How Ryan “Sold His Soul” to Trump
New book details the tough choices Paul Ryan had to make as House Speaker.
A fascinating new book traces the political and personal journeys of former Wisconsin Congressman Paul Ryan, the Janesville native son, 2012 Republican candidate for vice president and only U.S. House speaker from Wisconsin, over his last seven controversy-filled years in Washington.
American Carnage by Tim Alberta, chief political correspondent for Politico magazine, answers questions Wisconsin residents may have about the evolution of Ryan from policy and numbers wonk, and deficit hawk, to the embattled US House leader who chose to retire in 2018 at the age of 48.
Let’s learn from Alberta’s research and insights.
Why did 2012 GOP presidential nominee Mitt Romney pick Ryan as his running mate?
Alberta writes: “Romney…had told confidants that he was prepared to be unpopular for the first two years of his presidency because of the cuts he hoped to make – cuts that Ryan, as his junior partner, could help design and pass into law.”
What was Ryan’s experience after retiring Speaker John Boehner convinced him to take a job Ryan never wanted?
Ryan was struggling to make sense of his new job. Everything had been so much easier when he was in the policy business: numbers, legislative text, committee hearings. Now he was in the personnel business. And while he had some appreciation for the challenges [Boehner] had faced, the scope of instability inside the [Republican] conference, and party, didn’t fully dawn on him until he moved into the Speaker’s suite.
Ryan was miserable from the very start. He had given up his dream job chairing the Ways and Means Committee. He was refereeing near-daily disputes among various factions inside the conference. He likened himself to a prisoner some days and other days to a teacher at a day care center.
How uneasy was Ryan as Trump emerged as the party’s nominee for President?
Paul Ryan stewed. This wasn’t what he had signed up for…. Ryan never, ever, took seriously the prospect of the reality TV star winning his party’s nomination. Everything Ryan knew about politics told him that wouldn’t happen…

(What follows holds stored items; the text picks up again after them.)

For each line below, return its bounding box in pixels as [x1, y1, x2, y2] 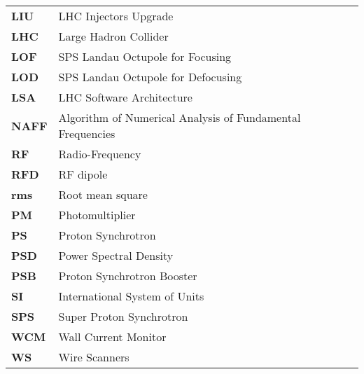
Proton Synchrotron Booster [58, 268, 197, 284]
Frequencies [58, 125, 115, 141]
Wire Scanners [58, 349, 129, 365]
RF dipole [58, 166, 108, 182]
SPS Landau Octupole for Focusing [58, 48, 232, 64]
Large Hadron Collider [58, 28, 169, 44]
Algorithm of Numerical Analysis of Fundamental [58, 109, 301, 125]
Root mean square [58, 186, 148, 202]

Everything he had done, including accepting the promotion to Speaker, had been in service of softening the GOP’s brand to reach a broader swath of a diversifying nation… Trump was dashing those dreams.
Ryan’s warnings about Trump – that he was exploiting voters’ fears, that he was using ‘identity politics’ to turn working-class whites against brown and black Americans; that he was ethically bankrupt and dangerously divisive – were shared by his peers in the governing class. But the Republican primary voters felt differently.
How did Ryan respond when Wisconsin, Michigan and Pennsylvania voters elected Trump?
He faced a legacy-shaping decision that night: Stay true to himself and step down as Speaker, or muzzle himself and serve alongside the new President. It was not a difficult choice. This was Ryan’s chance to actually achieve the things he had spent decade fantasizing about…Even if that meant accommodating behavior from a Republican president that would never tolerate from a Democrat.
Why did Ryan support the tax-reform act that worsened the federal deficit he came to Washington vowing to control?
Alberta writes:
Ryan felt an urgency unlike any in his career. For the past quarter century…his dream had been to rewrite the tax code. However imperfect, this legislation represented their best chance in three decades to do so…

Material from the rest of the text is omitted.